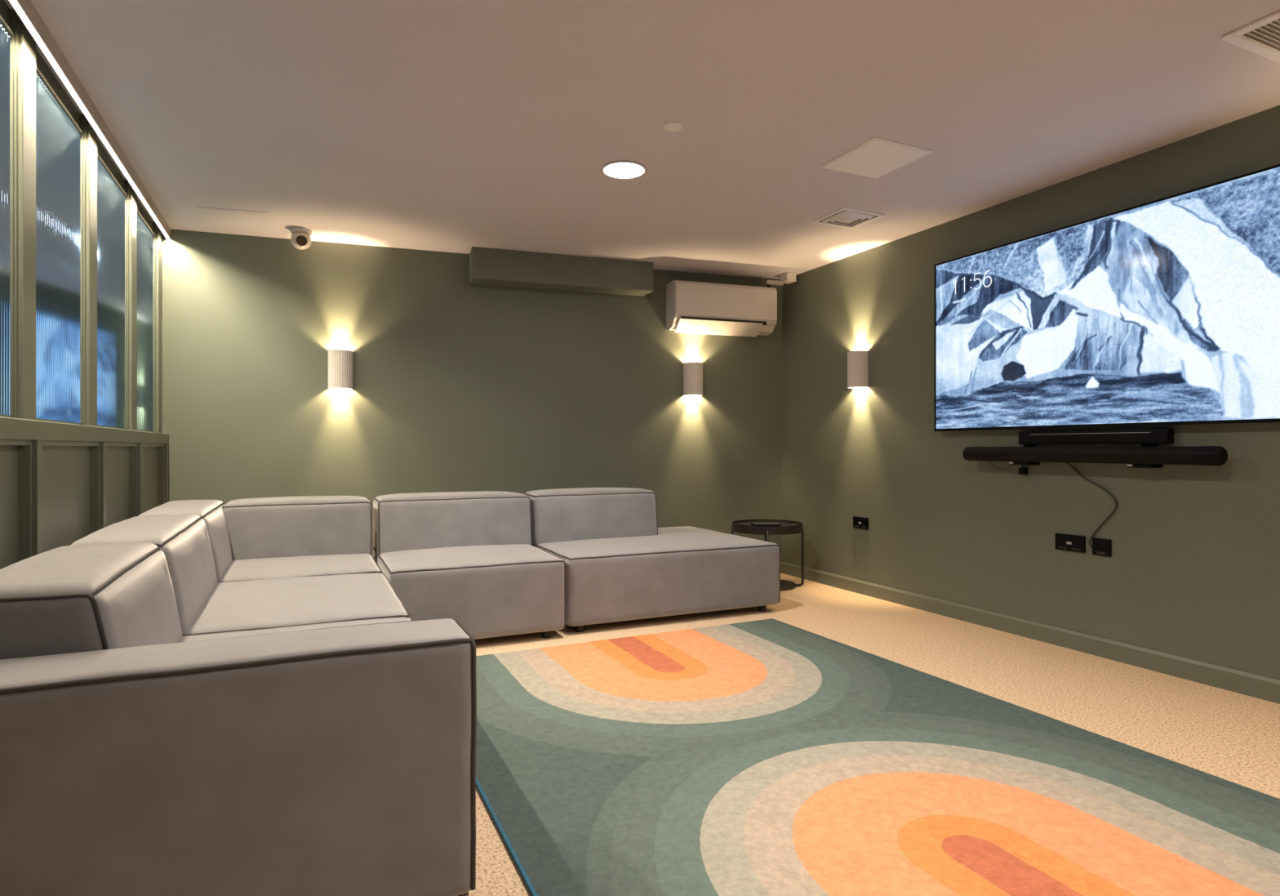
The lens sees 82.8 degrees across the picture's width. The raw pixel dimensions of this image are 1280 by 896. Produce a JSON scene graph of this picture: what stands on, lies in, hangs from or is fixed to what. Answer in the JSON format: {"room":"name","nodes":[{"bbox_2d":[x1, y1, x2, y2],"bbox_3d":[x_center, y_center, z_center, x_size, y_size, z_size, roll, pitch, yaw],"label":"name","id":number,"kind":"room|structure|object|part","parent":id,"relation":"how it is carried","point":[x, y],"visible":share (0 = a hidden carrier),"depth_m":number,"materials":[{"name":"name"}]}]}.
{"room":"tv lounge","nodes":[
{"label":"tv lounge","id":0,"kind":"room"},
{"bbox_2d":[162,228,782,561],"bbox_3d":[-0.990,-0.177,5.287,4.800,2.400,0.120,0,0,-19],"label":"wall","id":1,"kind":"structure","parent":0,"point":[459,385],"depth_m":5.08,"materials":[{"name":"green paint"}]},
{"bbox_2d":[328,349,352,388],"bbox_3d":[-1.998,-0.524,4.834,0.155,0.250,0.098,0,0,-19],"label":"wall sconce","id":2,"kind":"object","parent":1,"relation":"attached to","point":[340,361],"visible":1,"depth_m":4.79,"materials":[{"name":"white ceramic"}]},
{"bbox_2d":[469,246,653,296],"bbox_3d":[-0.557,-1.269,5.263,1.316,0.215,0.200,0,0,-19],"label":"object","id":3,"kind":"structure","parent":1,"relation":"attached to","point":[487,266],"depth_m":5.16,"materials":[{"name":"green paint"}]},
{"bbox_2d":[683,361,702,395],"bbox_3d":[0.425,-0.537,5.647,0.155,0.250,0.098,0,0,-19],"label":"wall sconce","id":4,"kind":"object","parent":1,"relation":"attached to","point":[692,371],"visible":1,"depth_m":5.61,"materials":[{"name":"white ceramic"}]},
{"bbox_2d":[666,280,777,337],"bbox_3d":[0.641,-1.075,5.662,0.856,0.383,0.206,0,0,-19],"label":"air conditioner","id":5,"kind":"object","parent":1,"relation":"attached to","point":[691,306],"visible":1,"depth_m":5.57,"materials":[{"name":"white plastic"}]},
{"bbox_3d":[0.672,-1.120,5.568,0.844,0.247,0.007,0,0,-19],"label":"panel","id":6,"kind":"part","parent":5,"relation":"part of","materials":[{"name":"white plastic"}]},
{"bbox_2d":[764,279,783,285],"bbox_3d":[1.093,-1.344,5.903,0.150,0.035,0.033,0,0,-19],"label":"cable trunking","id":7,"kind":"object","parent":1,"relation":"attached to","point":[767,282],"visible":0.78,"depth_m":5.89,"materials":[{"name":"white plastic"}]},
{"bbox_2d":[779,561,782,573],"bbox_3d":[-0.892,0.977,5.248,4.360,0.092,0.016,0,0,-19],"label":"baseboard","id":8,"kind":"structure","parent":1,"relation":"attached to","point":[780,562],"depth_m":5.93,"materials":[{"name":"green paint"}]},
{"bbox_2d":[4,0,1279,279],"bbox_3d":[0.528,-1.427,2.050,4.668,0.100,8.118,0,0,-25],"label":"ceiling","id":9,"kind":"structure","parent":0,"point":[448,126],"depth_m":2.93,"materials":[{"name":"white paint"}]},
{"bbox_2d":[8,0,170,239],"bbox_3d":[-2.255,-1.344,3.027,0.022,0.065,3.387,0,0,-25],"label":"led strip","id":10,"kind":"object","parent":9,"relation":"attached to","point":[26,11],"visible":1,"depth_m":2.76,"materials":[{"name":"white plastic"}]},
{"bbox_2d":[195,205,279,228],"bbox_3d":[-2.396,-1.374,4.340,0.372,0.006,0.330,0,0,-15],"label":"access hatch","id":11,"kind":"object","parent":9,"relation":"attached to","point":[215,215],"visible":1,"depth_m":4.32,"materials":[{"name":"white paint"}]},
{"bbox_2d":[289,226,311,249],"bbox_3d":[-2.142,-1.316,4.584,0.128,0.122,0.133,0,0,-25],"label":"security camera","id":12,"kind":"object","parent":9,"relation":"attached to","point":[300,238],"visible":1,"depth_m":4.54,"materials":[{"name":"white plastic"}]},
{"bbox_2d":[601,160,646,178],"bbox_3d":[-0.079,-1.372,3.582,0.224,0.010,0.224,0,0,-25],"label":"recessed light","id":13,"kind":"object","parent":9,"relation":"in","point":[620,169],"visible":1,"depth_m":3.56,"materials":[{"name":"white plastic"}]},
{"bbox_2d":[662,120,683,131],"bbox_3d":[0.141,-1.371,3.098,0.086,0.012,0.086,0,0,-25],"label":"smoke detector","id":14,"kind":"object","parent":9,"relation":"attached to","point":[670,126],"visible":1,"depth_m":3.08,"materials":[{"name":"white plastic"}]},
{"bbox_2d":[779,271,796,284],"bbox_3d":[1.171,-1.344,5.740,0.094,0.066,0.104,0,0,-25],"label":"junction box","id":15,"kind":"object","parent":9,"relation":"attached to","point":[788,277],"visible":1,"depth_m":5.71,"materials":[{"name":"white plastic"}]},
{"bbox_2d":[812,207,884,228],"bbox_3d":[1.245,-1.367,4.342,0.304,0.020,0.284,0,0,-25],"label":"ceiling vent","id":16,"kind":"object","parent":9,"relation":"in","point":[845,217],"visible":1,"depth_m":4.31,"materials":[{"name":"white plastic"}]},
{"bbox_3d":[1.245,-1.361,4.342,0.067,0.004,0.062,0,0,-25],"label":"plate","id":17,"kind":"part","parent":16,"relation":"part of","materials":[{"name":"white plastic"}]},
{"bbox_2d":[820,137,933,177],"bbox_3d":[1.121,-1.373,3.454,0.356,0.008,0.370,0,0,-25],"label":"ceiling panel","id":18,"kind":"object","parent":9,"relation":"attached to","point":[875,157],"visible":1,"depth_m":3.43,"materials":[{"name":"white plastic"}]},
{"bbox_2d":[1220,9,1279,63],"bbox_3d":[2.339,-1.371,2.281,0.600,0.012,0.600,0,0,-25],"label":"ceiling vent","id":19,"kind":"object","parent":9,"relation":"in","point":[1261,37],"visible":1,"depth_m":2.42,"materials":[{"name":"white plastic"}]},
{"bbox_2d":[458,573,1279,895],"bbox_3d":[0.528,1.073,2.050,4.668,0.100,8.118,0,0,-25],"label":"floor","id":20,"kind":"structure","parent":0,"point":[1233,736],"depth_m":3.20,"materials":[{"name":"carpet"}]},
{"bbox_2d":[0,541,476,895],"bbox_3d":[-1.069,0.647,1.898,1.066,0.751,1.059,0,0,-25],"label":"module","id":21,"kind":"object","parent":20,"relation":"on","point":[139,756],"visible":1,"depth_m":1.48,"materials":[{"name":"grey fabric"}]},
{"bbox_3d":[-1.427,0.448,1.866,0.339,0.351,0.818,0,0,-25],"label":"backrest","id":22,"kind":"part","parent":21,"relation":"part of","materials":[{"name":"grey fabric"}]},
{"bbox_3d":[-1.108,0.780,2.021,1.032,0.402,0.803,0,0,-25],"label":"seat","id":23,"kind":"part","parent":21,"relation":"part of","materials":[{"name":"grey fabric"}]},
{"bbox_2d":[71,514,409,635],"bbox_3d":[-1.498,0.647,2.856,1.044,0.752,0.993,0,0,-25],"label":"module","id":24,"kind":"object","parent":20,"relation":"on","point":[205,605],"visible":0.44,"depth_m":2.66,"materials":[{"name":"grey fabric"}]},
{"bbox_3d":[-1.816,0.447,2.709,0.341,0.352,0.991,0,0,-25],"label":"backrest","id":25,"kind":"part","parent":24,"relation":"part of","materials":[{"name":"grey fabric"}]},
{"bbox_3d":[-1.494,0.780,2.858,1.034,0.402,0.992,0,0,-25],"label":"seat","id":26,"kind":"part","parent":24,"relation":"part of","materials":[{"name":"grey fabric"}]},
{"bbox_2d":[138,495,382,582],"bbox_3d":[-1.922,0.647,3.757,1.036,0.753,0.954,0,0,-25],"label":"module","id":27,"kind":"object","parent":20,"relation":"on","point":[259,538],"visible":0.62,"depth_m":3.85,"materials":[{"name":"grey fabric"}]},
{"bbox_3d":[-2.233,0.447,3.607,0.344,0.353,0.942,0,0,-25],"label":"backrest","id":28,"kind":"part","parent":27,"relation":"part of","materials":[{"name":"grey fabric"}]},
{"bbox_3d":[-1.914,0.449,4.080,0.751,0.348,0.375,0,0,-25],"label":"backrest","id":29,"kind":"part","parent":27,"relation":"part of","materials":[{"name":"grey fabric"}]},
{"bbox_3d":[-1.911,0.781,3.756,1.015,0.400,0.942,0,0,-25],"label":"seat","id":30,"kind":"part","parent":27,"relation":"part of","materials":[{"name":"grey fabric"}]},
{"bbox_2d":[373,490,565,639],"bbox_3d":[-1.011,0.647,4.153,0.907,0.752,1.000,0,0,-25],"label":"module","id":31,"kind":"object","parent":20,"relation":"on","point":[471,557],"visible":0.88,"depth_m":3.87,"materials":[{"name":"grey fabric"}]},
{"bbox_3d":[-1.143,0.447,4.442,0.905,0.352,0.364,0,0,-25],"label":"backrest","id":32,"kind":"part","parent":31,"relation":"part of","materials":[{"name":"grey fabric"}]},
{"bbox_3d":[-1.010,0.780,4.152,0.907,0.402,0.998,0,0,-25],"label":"seat","id":33,"kind":"part","parent":31,"relation":"part of","materials":[{"name":"grey fabric"}]},
{"bbox_2d":[524,487,780,631],"bbox_3d":[0.005,0.645,4.764,1.401,0.757,1.174,0,0,-25],"label":"module","id":34,"kind":"object","parent":20,"relation":"on","point":[620,566],"visible":0.83,"depth_m":4.36,"materials":[{"name":"grey fabric"}]},
{"bbox_3d":[-0.328,0.445,4.829,0.850,0.357,0.346,0,0,-25],"label":"backrest","id":35,"kind":"part","parent":34,"relation":"part of","materials":[{"name":"grey fabric"}]},
{"bbox_3d":[0.005,0.781,4.764,1.401,0.400,1.173,0,0,-25],"label":"seat","id":36,"kind":"part","parent":34,"relation":"part of","materials":[{"name":"grey fabric"}]},
{"bbox_2d":[730,519,804,590],"bbox_3d":[0.946,0.789,5.394,0.535,0.467,0.535,0,0,10],"label":"side table","id":37,"kind":"object","parent":20,"relation":"on","point":[787,526],"visible":0.69,"depth_m":5.28,"materials":[{"name":"black metal"}]},
{"bbox_2d":[751,522,780,525],"bbox_3d":[0.921,0.560,5.316,0.200,0.014,0.130,0,0,3],"label":"tablet","id":38,"kind":"object","parent":37,"relation":"on","point":[752,523],"visible":0.89,"depth_m":5.28,"materials":[{"name":"black plastic"}]},
{"bbox_3d":[0.921,0.553,5.316,0.184,0.001,0.114,0,0,3],"label":"glass","id":39,"kind":"part","parent":38,"relation":"part of","materials":[{"name":"black glass"}]},
{"bbox_3d":[0.907,0.803,5.176,0.019,0.439,0.093,0,0,10],"label":"leg","id":40,"kind":"part","parent":37,"relation":"part of","materials":[{"name":"black metal"}]},
{"bbox_3d":[0.946,1.014,5.394,0.432,0.014,0.432,0,0,10],"label":"plate","id":41,"kind":"part","parent":37,"relation":"part of","materials":[{"name":"black metal"}]},
{"bbox_3d":[1.163,0.803,5.355,0.093,0.439,0.019,0,0,10],"label":"leg","id":42,"kind":"part","parent":37,"relation":"part of","materials":[{"name":"black metal"}]},
{"bbox_2d":[475,617,1279,895],"bbox_3d":[0.530,1.017,2.463,2.091,0.012,3.128,0,0,-25],"label":"rug","id":43,"kind":"object","parent":20,"relation":"on","point":[766,757],"visible":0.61,"depth_m":2.16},
{"bbox_2d":[782,104,1279,679],"bbox_3d":[2.614,-0.177,2.958,0.120,2.400,8.018,0,0,-25],"label":"wall","id":44,"kind":"structure","parent":0,"point":[1192,571],"depth_m":4.02,"materials":[{"name":"green paint"}]},
{"bbox_2d":[782,284,782,561],"bbox_3d":[1.166,-0.222,5.945,0.003,2.310,0.004,0,0,-25],"label":"trim","id":45,"kind":"structure","parent":44,"relation":"attached to","point":[782,285],"depth_m":5.94,"materials":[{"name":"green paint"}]},
{"bbox_2d":[847,350,868,388],"bbox_3d":[1.510,-0.549,5.087,0.098,0.250,0.155,0,0,-25],"label":"wall sconce","id":46,"kind":"object","parent":44,"relation":"attached to","point":[858,360],"visible":1,"depth_m":5.03,"materials":[{"name":"white ceramic"}]},
{"bbox_2d":[853,515,868,529],"bbox_3d":[1.551,0.526,5.101,0.012,0.082,0.150,0,0,-25],"label":"wall socket","id":47,"kind":"object","parent":44,"relation":"attached to","point":[862,522],"visible":1,"depth_m":5.09,"materials":[{"name":"black plastic"}]},
{"bbox_2d":[782,561,1279,703],"bbox_3d":[2.671,0.977,2.671,0.016,0.092,7.210,0,0,-25],"label":"baseboard","id":48,"kind":"structure","parent":44,"relation":"attached to","point":[1267,688],"depth_m":3.68,"materials":[{"name":"green wood"}]},
{"bbox_2d":[1055,533,1085,552],"bbox_3d":[2.196,0.484,3.705,0.012,0.084,0.158,0,0,-25],"label":"wall socket","id":49,"kind":"object","parent":44,"relation":"attached to","point":[1075,543],"visible":1,"depth_m":3.70,"materials":[{"name":"black plastic"}]},
{"bbox_2d":[962,444,1227,467],"bbox_3d":[2.176,0.037,3.612,0.126,0.108,1.290,0,0,-25],"label":"soundbar","id":50,"kind":"object","parent":44,"relation":"attached to","point":[1146,455],"visible":1,"depth_m":3.41,"materials":[{"name":"black plastic"}]},
{"bbox_2d":[1018,465,1027,474],"bbox_3d":[2.078,0.118,3.934,0.035,0.050,0.032,0,0,-25],"label":"plug","id":51,"kind":"object","parent":50,"relation":"hanging from","point":[1022,470],"visible":0.98,"depth_m":3.92,"materials":[{"name":"black plastic"}]},
{"bbox_2d":[1064,462,1117,547],"bbox_3d":[2.236,0.281,3.601,0.027,0.431,0.256,0,0,-30],"label":"power cable","id":52,"kind":"object","parent":50,"relation":"hanging from","point":[1067,463],"visible":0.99,"depth_m":3.57,"materials":[{"name":"black plastic"}]},
{"bbox_2d":[1018,428,1173,444],"bbox_3d":[2.225,-0.054,3.594,0.053,0.068,0.750,0,0,-25],"label":"media box","id":53,"kind":"object","parent":44,"relation":"attached to","point":[1133,435],"visible":1,"depth_m":3.52,"materials":[{"name":"black plastic"}]},
{"bbox_2d":[1092,537,1111,556],"bbox_3d":[2.264,0.486,3.558,0.012,0.084,0.092,0,0,-25],"label":"wall socket","id":54,"kind":"object","parent":44,"relation":"attached to","point":[1103,547],"visible":1,"depth_m":3.55,"materials":[{"name":"black plastic"}]},
{"bbox_2d":[934,164,1279,431],"bbox_3d":[2.206,-0.611,3.626,0.060,1.018,1.810,0,0,-25],"label":"television","id":55,"kind":"object","parent":44,"relation":"attached to","point":[1164,311],"visible":1,"depth_m":3.40,"materials":[{"name":"black plastic"}]},
{"bbox_3d":[-1.515,-0.177,1.051,0.120,2.400,8.018,0,0,-25],"label":"wall","id":56,"kind":"structure","parent":0,"visible":0},
{"bbox_2d":[0,13,14,417],"bbox_3d":[-1.825,-0.695,1.942,0.026,1.213,0.733,0,0,-25],"label":"window","id":57,"kind":"structure","parent":56,"relation":"in","point":[6,34],"depth_m":2.25,"materials":[{"name":"clear glass"}]},
{"bbox_2d":[0,444,17,569],"bbox_3d":[-1.825,0.507,1.931,0.055,1.032,0.756,0,0,-25],"label":"wall panel","id":58,"kind":"object","parent":56,"relation":"attached to","point":[8,453],"depth_m":2.21,"materials":[{"name":"green wood"}]},
{"bbox_2d":[9,8,35,419],"bbox_3d":[-2.010,-0.733,2.339,0.063,1.288,0.142,0,0,-25],"label":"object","id":59,"kind":"structure","parent":56,"relation":"attached to","point":[24,42],"depth_m":2.32,"materials":[{"name":"green wood"}]},
{"bbox_2d":[17,439,42,562],"bbox_3d":[-1.978,0.498,2.314,0.099,1.050,0.068,0,0,-25],"label":"trim","id":60,"kind":"structure","parent":56,"relation":"attached to","point":[29,456],"depth_m":2.30,"materials":[{"name":"green wood"}]},
{"bbox_2d":[35,65,83,424],"bbox_3d":[-2.172,-0.695,2.695,0.026,1.213,0.640,0,0,-25],"label":"window","id":61,"kind":"structure","parent":56,"relation":"in","point":[59,136],"depth_m":2.71,"materials":[{"name":"clear glass"}]},
{"bbox_2d":[42,444,89,552],"bbox_3d":[-2.174,0.507,2.685,0.055,1.032,0.770,0,0,-25],"label":"wall panel","id":62,"kind":"object","parent":56,"relation":"attached to","point":[65,468],"depth_m":2.72,"materials":[{"name":"green wood"}]},
{"bbox_2d":[0,0,152,230],"bbox_3d":[-1.427,-1.339,1.043,0.034,0.075,7.691,0,0,-25],"label":"trim","id":63,"kind":"structure","parent":56,"relation":"attached to","point":[41,64],"depth_m":2.83,"materials":[{"name":"green wood"}]},
{"bbox_2d":[0,438,164,446],"bbox_3d":[-1.404,-0.018,1.054,0.085,0.018,7.691,0,0,-25],"label":"trim","id":64,"kind":"structure","parent":56,"relation":"attached to","point":[2,441],"depth_m":2.67,"materials":[{"name":"green wood"}]},
{"bbox_2d":[0,416,168,443],"bbox_3d":[-1.397,-0.058,1.057,0.099,0.062,7.691,0,0,-25],"label":"trim","id":65,"kind":"structure","parent":56,"relation":"attached to","point":[10,427],"depth_m":2.63,"materials":[{"name":"green wood"}]},
{"bbox_2d":[80,113,97,426],"bbox_3d":[-2.337,-0.733,3.049,0.063,1.288,0.142,0,0,-25],"label":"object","id":66,"kind":"structure","parent":56,"relation":"attached to","point":[90,135],"depth_m":3.02,"materials":[{"name":"green wood"}]},
{"bbox_2d":[89,441,106,533],"bbox_3d":[-2.329,0.498,3.075,0.099,1.050,0.068,0,0,-25],"label":"trim","id":67,"kind":"structure","parent":56,"relation":"attached to","point":[97,453],"depth_m":3.06,"materials":[{"name":"green wood"}]},
{"bbox_2d":[97,151,127,429],"bbox_3d":[-2.506,-0.695,3.418,0.026,1.213,0.669,0,0,-25],"label":"window","id":68,"kind":"structure","parent":56,"relation":"in","point":[112,198],"depth_m":3.47,"materials":[{"name":"clear glass"}]},
{"bbox_2d":[106,445,129,526],"bbox_3d":[-2.509,0.507,3.412,0.055,1.032,0.695,0,0,-25],"label":"wall panel","id":69,"kind":"object","parent":56,"relation":"attached to","point":[117,457],"depth_m":3.50,"materials":[{"name":"green wood"}]},
{"bbox_2d":[124,179,136,430],"bbox_3d":[-2.678,-0.733,3.785,0.063,1.288,0.142,0,0,-25],"label":"trim","id":70,"kind":"structure","parent":56,"relation":"attached to","point":[131,194],"depth_m":3.75,"materials":[{"name":"green wood"}]},
{"bbox_2d":[129,442,142,517],"bbox_3d":[-2.649,0.498,3.767,0.099,1.050,0.068,0,0,-25],"label":"trim","id":71,"kind":"structure","parent":56,"relation":"attached to","point":[135,451],"depth_m":3.75,"materials":[{"name":"green wood"}]},
{"bbox_2d":[136,208,155,431],"bbox_3d":[-2.835,-0.695,4.129,0.026,1.213,0.615,0,0,-25],"label":"window","id":72,"kind":"structure","parent":56,"relation":"in","point":[145,236],"depth_m":4.18,"materials":[{"name":"clear glass"}]},
{"bbox_2d":[142,446,158,512],"bbox_3d":[-2.836,0.507,4.119,0.055,1.032,0.727,0,0,-25],"label":"wall panel","id":73,"kind":"object","parent":56,"relation":"attached to","point":[150,454],"depth_m":4.25,"materials":[{"name":"green wood"}]},
{"bbox_2d":[152,221,162,432],"bbox_3d":[-2.995,-0.733,4.472,0.063,1.288,0.142,0,0,-25],"label":"trim","id":74,"kind":"structure","parent":56,"relation":"attached to","point":[158,233],"depth_m":4.44,"materials":[{"name":"green wood"}]},
{"bbox_2d":[158,443,168,505],"bbox_3d":[-2.983,0.498,4.489,0.099,1.050,0.068,0,0,-25],"label":"trim","id":75,"kind":"structure","parent":56,"relation":"attached to","point":[162,451],"depth_m":4.47,"materials":[{"name":"green wood"}]}
]}
* * *
Exercise instructions
Check every line of the records above for the string "metal". Copy those that hold it.

Problem solution
{"bbox_2d":[730,519,804,590],"bbox_3d":[0.946,0.789,5.394,0.535,0.467,0.535,0,0,10],"label":"side table","id":37,"kind":"object","parent":20,"relation":"on","point":[787,526],"visible":0.69,"depth_m":5.28,"materials":[{"name":"black metal"}]},
{"bbox_3d":[0.907,0.803,5.176,0.019,0.439,0.093,0,0,10],"label":"leg","id":40,"kind":"part","parent":37,"relation":"part of","materials":[{"name":"black metal"}]},
{"bbox_3d":[0.946,1.014,5.394,0.432,0.014,0.432,0,0,10],"label":"plate","id":41,"kind":"part","parent":37,"relation":"part of","materials":[{"name":"black metal"}]},
{"bbox_3d":[1.163,0.803,5.355,0.093,0.439,0.019,0,0,10],"label":"leg","id":42,"kind":"part","parent":37,"relation":"part of","materials":[{"name":"black metal"}]},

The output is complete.